All Your Metadata Shall Be In Water Writ

The power of the internet lies in its near-infinite mutability. It’s an edifice of information being added to and sculpted by as many hands as there are eyes viewing it. Truly democratic and increasingly accessible, it will soon be the vector for most communication that takes place on our world.

But its mutability is also a weakness, as so many great strengths are. The weakness arises from a lack of permanence: it is impossible to make an indelible mark.

Lack of permanence! you say. Why, I can request 500 pages of data on file at Facebook, and the NSA is building a profile on me that includes every cookie I’ve ever been issued. True, but the data itself is impermanent. Vulnerable in a dozen ways to being rewritten, manipulated, retouched, softened, or otherwise reduced from a record to a falsification.

The data we create today is not etched in stone but “writ in water.” The benefits of this we have seen, and monumental they are, but soon we will know its danger, too.

The chocolate ration has been increased

Broadly speaking, the potential for fraud on the internet is as great as the potential for good, but the idea of this article isn’t to enumerate the many ways in which data can be manipulated for nefarious purposes. The problem lies at a higher level of organization: higher than engineering (e.g. “video is too high-bandwidth”) but not quite philosophical (e.g. “why should we pay for software”). It’s simply this:

There is no simple and reliable way to tell whether the information you are looking at has been altered in any way. Every word, every image, every byte has to some significant degree an unknown provenance.

There are some ways to be reasonably sure about some things, to be sure, like the complicated sub pixel breakdown to which photographs can be subjected, or textual analysis, or timestamps. But like all countermeasures these are soon defeated, and you’re back to where you started.

It’s not a problem unique to digital data; counterfeiting and data manipulation go back to prehistory. We don’t have to solve the problem of human iniquity. But it would be nice if there was some way of ensuring that any given portion of data, be it text, image, moving image, audio, or what have you, has remained undisturbed since it was set down.

In a way it becomes a philosophical problem here at last, but one that ends in a sort of informational nihilism. How can you really be sure something is original? How do we know someone hasn’t modified the Constitution, replaced the surveillance tapes, bribed the scholars, a la George Orwell? That way lies madness. But it is practical to want to know whether a news report you just read was changed after publication, or whether a photo has been retouched in any way.

Of course it’s not always necessary to know these things. With very little in the way of real integrity, the internet has come extremely far. Just as it is not necessary to have every exchange of goods notarized and every conversation recorded, it’s not necessary to record everything on the internet in some irreversible, indelible way. But it’s troubling that even if we wanted to write something in stone, there is no established way to do so.

It’s for this reason that the cautious (and indeed, the paranoid) are unwilling to renounce local storage.
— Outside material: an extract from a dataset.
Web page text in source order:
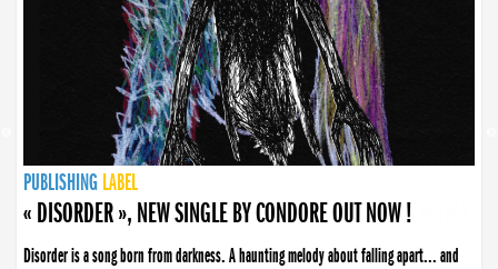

And although you may not ever understand the technology you use, you at least can ensure to your own satisfaction that your data is yours, and furthermore is the same as it was last week.

Write-only memory

It is not a fundamental limitation of the internet or computing, which means that eventually it will be solved. Will there be data centers stacked high with write-only solid-state storage where the data is seared permanently into nano structures? Will a distributed network check the internet’s sums at the drop of every packet? Will people just have to trust each other?

For now the web of trust suffices, but when a murder trial hangs on information that one party says was manipulated and the other says is original, trust is no longer an option. Originality must be proved, or manipulation disproved, beyond a reasonable doubt. And doubts are becoming ever more reasonable; how many pictures have you heard of recently in news reports that have been modified in nontrivial ways to advance a political agenda? Wars have been started over less.

As the virtual world continues to merge and integrate with the real, they both take on each other’s aspects. In the case of the visual and physical vocabulary of computers, it reaches back to the earliest compatible representation of the concept, as I wrote last month in Iconoclasm. And why should there not develop an analog for authenticity that does not rely on an authority or certificate? I know a mountain is old not because a geologist tells me so, but because it is self-evident that mountains are old, just like it’s self-evident that you can’t touch the moon (well, most of us can’t), that you can’t pick up a house, that you can’t breathe in water.

A real and powerful mechanism for establishing authenticity must be a cornerstone of the internet if it is to be used with confidence in matters of gravity. How it will ultimately work will likely be a surprise, but as with most interesting developments in technology, today’s fantasy is tomorrow’s necessity.